Sun. Jul 14th, 2024

Barber Institute could help more autistic adults with the proposed budget

By Vaseline May31,2024


The Barber National Institute employs approximately 150 people as direct support professionals, trained staff who spend their days in the community or in homes with the center’s adult clients.

There are so many people age 21 and older in the Erie area with autism or intellectual disabilities that the demand for services far exceeds the supply of these professionals, said Maureen Barber-Casey, the institute’s executive vice president.

“We could use at least 50 more,” Barber-Casey said. “If we had the funding to increase wages (which currently start at about $15 an hour), we could recruit more workers.”

Aid could be coming soon as part of Pennsylvania’s 2024-2025 state budget. The proposed budget calls for an investment of $483 million in state and federal funds in home- and community-based service providers like the institute.

These providers could then hire more direct support professionals to help eliminate long waitlists for services across the state.
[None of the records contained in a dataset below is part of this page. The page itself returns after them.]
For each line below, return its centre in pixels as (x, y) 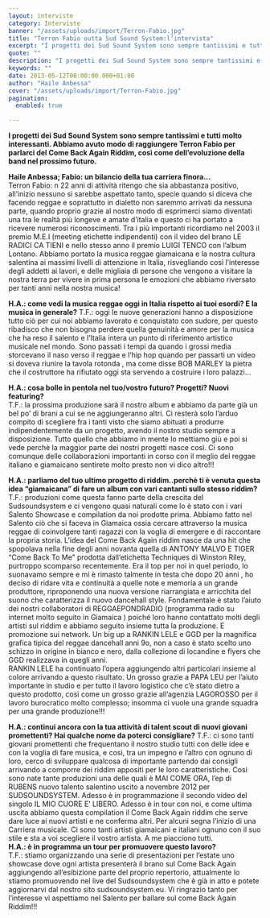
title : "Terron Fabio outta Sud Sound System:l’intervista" (111, 38)
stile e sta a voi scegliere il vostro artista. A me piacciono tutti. (110, 838)
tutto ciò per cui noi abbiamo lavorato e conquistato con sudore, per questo (133, 321)
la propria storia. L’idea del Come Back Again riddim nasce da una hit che (130, 540)
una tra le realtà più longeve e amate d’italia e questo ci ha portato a (121, 220)
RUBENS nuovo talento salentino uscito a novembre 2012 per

To draw attention to the proposed budget and encourage state lawmakers to pass it, Pennsylvania Department of Human Services Secretary Dr. Valerie Arkoosh visited the institute Thursday.

“We need to end the emergency waiting list for adults,” Arkoosh said, referring to a waiting list of families in urgent need of help for an adult with an intellectual disability. “Gov. Josh Shapiro’s 2024-2025 budget will provide the money to make this happen.”

The demand is especially acute for adult clients because young people get help through public schools, Barber-Carey said.

In addition, adult clients usually have older parents who sometimes struggle to provide their child with the support they did in previous years.

The proposed budget also calls for an investment of $78 million in federal and state funds so that an additional 1,500 Pennsylvanians can receive services.

The proposed budget must still be approved by the House and Senate

Shapiro’s proposed budget must still be approved by the state House and Senate. Four Erie-area state legislators visited the institute with Arkoosh and all spoke in favor of the funding, including two Republicans.

“This is actually something that the governor and I agree on,” said Sen. Dan Laughlin of Millcreek Township, R-49th Dist.

“It’s about priorities,” said state Rep. Jake Banta of LeBoeuf Township, R-4th Dist. “This is a no-brainer.”